Quem olha para a serra?
Joaquim Antunes foi guarda-florestal, em Valhelhas, durante 27 anos. E recorda-se de um tempo em que existiam, só no vale que contempla, mais três casas de guarda, mais três colegas de profissão, que calcorreavam e vigiavam a Serra da Estrela, dia-sim, dia-sim. “Quando viam um foco de fumo, deslocavam-se logo ao local e chamavam o socorro. Agora não há ninguém, a não ser os sapadores.”
Em 2014, ano em que se reformou, Joaquim era já o último naquele lugar. “Já não havia ninguém.” E ninguém, no entretanto, o veio substituir. “Hoje já não há ninguém a vigiar como antigamente”, queixa-se à Renascença.
Porquê?
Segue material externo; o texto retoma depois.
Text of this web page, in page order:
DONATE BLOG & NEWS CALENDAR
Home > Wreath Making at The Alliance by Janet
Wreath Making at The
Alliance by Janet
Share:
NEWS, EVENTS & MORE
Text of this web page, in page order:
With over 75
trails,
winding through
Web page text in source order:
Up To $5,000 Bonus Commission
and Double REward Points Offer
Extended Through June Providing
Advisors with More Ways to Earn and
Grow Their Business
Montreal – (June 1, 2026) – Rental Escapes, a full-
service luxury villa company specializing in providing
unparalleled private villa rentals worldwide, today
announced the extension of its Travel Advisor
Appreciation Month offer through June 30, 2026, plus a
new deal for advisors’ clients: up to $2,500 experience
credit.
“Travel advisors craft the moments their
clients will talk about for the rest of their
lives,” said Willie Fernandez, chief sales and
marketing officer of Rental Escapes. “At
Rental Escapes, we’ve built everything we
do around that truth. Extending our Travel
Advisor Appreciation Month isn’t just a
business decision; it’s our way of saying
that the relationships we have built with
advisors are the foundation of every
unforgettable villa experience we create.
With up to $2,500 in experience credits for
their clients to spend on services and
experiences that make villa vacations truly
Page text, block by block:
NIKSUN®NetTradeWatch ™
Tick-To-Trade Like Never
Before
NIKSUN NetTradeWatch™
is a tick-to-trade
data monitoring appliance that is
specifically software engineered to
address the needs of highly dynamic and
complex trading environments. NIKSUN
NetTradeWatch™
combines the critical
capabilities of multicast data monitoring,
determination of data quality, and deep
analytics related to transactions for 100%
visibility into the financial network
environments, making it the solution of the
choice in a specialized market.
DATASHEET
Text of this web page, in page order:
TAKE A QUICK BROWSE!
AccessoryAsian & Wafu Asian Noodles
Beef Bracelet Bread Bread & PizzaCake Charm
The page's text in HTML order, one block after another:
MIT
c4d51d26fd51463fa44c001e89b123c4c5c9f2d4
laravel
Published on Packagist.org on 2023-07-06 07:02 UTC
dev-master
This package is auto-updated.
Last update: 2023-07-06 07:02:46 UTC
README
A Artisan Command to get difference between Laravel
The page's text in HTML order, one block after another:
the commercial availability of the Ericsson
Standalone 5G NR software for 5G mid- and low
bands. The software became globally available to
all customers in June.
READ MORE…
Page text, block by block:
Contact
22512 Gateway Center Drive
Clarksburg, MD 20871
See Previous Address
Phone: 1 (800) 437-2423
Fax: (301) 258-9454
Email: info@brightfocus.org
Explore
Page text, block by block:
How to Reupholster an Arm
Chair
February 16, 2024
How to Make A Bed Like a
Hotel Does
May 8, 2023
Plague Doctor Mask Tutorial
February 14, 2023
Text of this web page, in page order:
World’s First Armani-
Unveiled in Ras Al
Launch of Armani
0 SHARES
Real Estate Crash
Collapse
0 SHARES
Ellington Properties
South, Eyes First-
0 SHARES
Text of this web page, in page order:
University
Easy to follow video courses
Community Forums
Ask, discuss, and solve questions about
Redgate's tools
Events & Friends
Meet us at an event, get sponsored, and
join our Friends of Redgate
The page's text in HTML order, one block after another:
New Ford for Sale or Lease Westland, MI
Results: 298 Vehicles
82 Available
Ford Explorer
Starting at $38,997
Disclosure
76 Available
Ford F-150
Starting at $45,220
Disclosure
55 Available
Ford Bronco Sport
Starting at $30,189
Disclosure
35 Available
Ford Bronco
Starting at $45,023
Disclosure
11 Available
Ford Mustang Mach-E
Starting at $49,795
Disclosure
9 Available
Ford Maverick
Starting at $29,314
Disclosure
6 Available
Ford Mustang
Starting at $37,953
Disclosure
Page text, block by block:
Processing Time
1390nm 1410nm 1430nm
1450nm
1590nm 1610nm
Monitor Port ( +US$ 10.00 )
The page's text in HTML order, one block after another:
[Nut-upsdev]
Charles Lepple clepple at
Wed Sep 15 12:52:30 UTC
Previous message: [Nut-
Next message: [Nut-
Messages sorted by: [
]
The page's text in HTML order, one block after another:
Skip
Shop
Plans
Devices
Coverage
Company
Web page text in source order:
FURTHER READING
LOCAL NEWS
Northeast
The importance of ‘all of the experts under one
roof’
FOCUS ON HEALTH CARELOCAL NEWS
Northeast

Em 2006, o primeiro Governo de José Sócrates extinguiu o Corpo Nacional da Guarda Florestal, por questões de “racionalidade e eficiência económica”, e passou a integrar estes profissionais na Guarda Nacional Republicana (GNR). “Na GNR, quem é que anda para lá a fazer vigilância nas matas? É de carro. Passar para aqui e para além. Agora vigilâncias no terreno nada”, aponta.
As rondas no terreno acabaram. Para trabalhar, Joaquim teve de começar a apresentar-se no posto da GNR de Manteigas. “Andávamos para aí a fazer voltas, para autuar. Mas a vigilância nada.”
O homem de 68 anos ostenta na cabeça, de forma orgulhosa, um boné do seu antigo ofício. É notório que gosta de falar do que foi em tempos. E que não perdeu o hábito de ver as veredas da serra como o seu escritório. Por isso mesmo, custa-lhe falar do combate ao incêndio que varreu a aldeia.
“Os bombeiros [vindos de fora] andavam para aí desorientados. Na noite de segunda, tive de ir a Belmonte com alguns pôr gasolina, por duas vezes, porque eles não sabiam o caminho para lá”, conta.
Pousada no topo de uma colina, a casa do guarda-florestal – onde Joaquim ainda mora, juntamente com a esposa –, não ardeu por pouco. Sozinho, assoberbado, colocou “as bilhas do gás dentro do tanque” e foi obrigado a fugir. “Estava um grande calor, a gente derretia.”
Uma pequena construção que servia de arrumo da casa foi destruída, o telhado abateu; entre outras coisas, uma motorizada antiga, que Joaquim utilizava para fazer as suas rondas, foi tomada pelas chamas. “Aprende-se é no terreno. Uma secretária é muito diferente do terreno”, sentencia.